(Records contained in a dataset)

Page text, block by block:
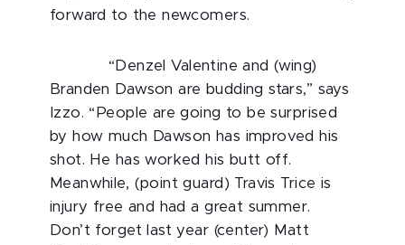
forward to the newcomers.
“Denzel Valentine and (wing)
Branden Dawson are budding stars,” says
Izzo. “People are going to be surprised
by how much Dawson has improved his
shot. He has worked his butt off.
Meanwhile, (point guard) Travis Trice is
injury free and had a great summer.
Don’t forget last year (center) Matt
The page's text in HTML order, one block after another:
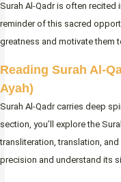
Surah Al-Qadr is often recited
reminder of this sacred
greatness and motivate them
Reading Surah Al-
Ayah)
Surah Al-Qadr carries deep
section, you’ll explore the
transliteration, translation,
precision and understand its
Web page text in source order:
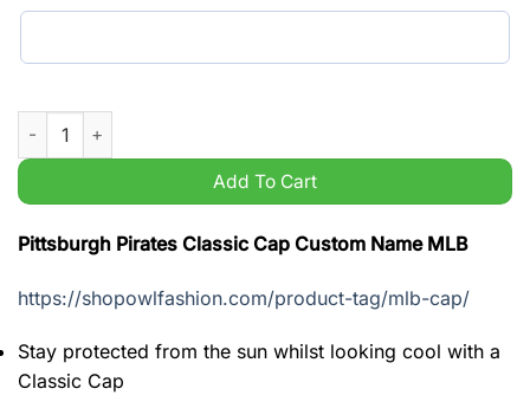
Pittsburgh Pirates Classic Cap Custom Name MLB quantity
Add To Cart
Pittsburgh Pirates Classic Cap Custom Name MLB
https://shopowlfashion.com/product-tag/mlb-cap/
Stay protected from the sun whilst looking cool with a
Classic Cap
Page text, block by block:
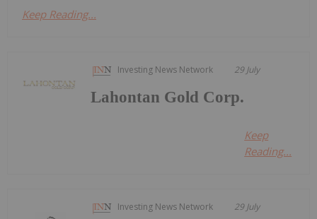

PROBLEM STATEMENT
What is needed is an exact reproduction of the data, pictures excluded.

ANSWER BOX
Page text, block by block:
forward to the newcomers.
“Denzel Valentine and (wing)
Branden Dawson are budding stars,” says
Izzo. “People are going to be surprised
by how much Dawson has improved his
shot. He has worked his butt off.
Meanwhile, (point guard) Travis Trice is
injury free and had a great summer.
Don’t forget last year (center) Matt
The page's text in HTML order, one block after another:
Surah Al-Qadr is often recited
reminder of this sacred
greatness and motivate them
Reading Surah Al-
Ayah)
Surah Al-Qadr carries deep
section, you’ll explore the
transliteration, translation,
precision and understand its
Web page text in source order:
Pittsburgh Pirates Classic Cap Custom Name MLB quantity
Add To Cart
Pittsburgh Pirates Classic Cap Custom Name MLB
https://shopowlfashion.com/product-tag/mlb-cap/
Stay protected from the sun whilst looking cool with a
Classic Cap
Page text, block by block:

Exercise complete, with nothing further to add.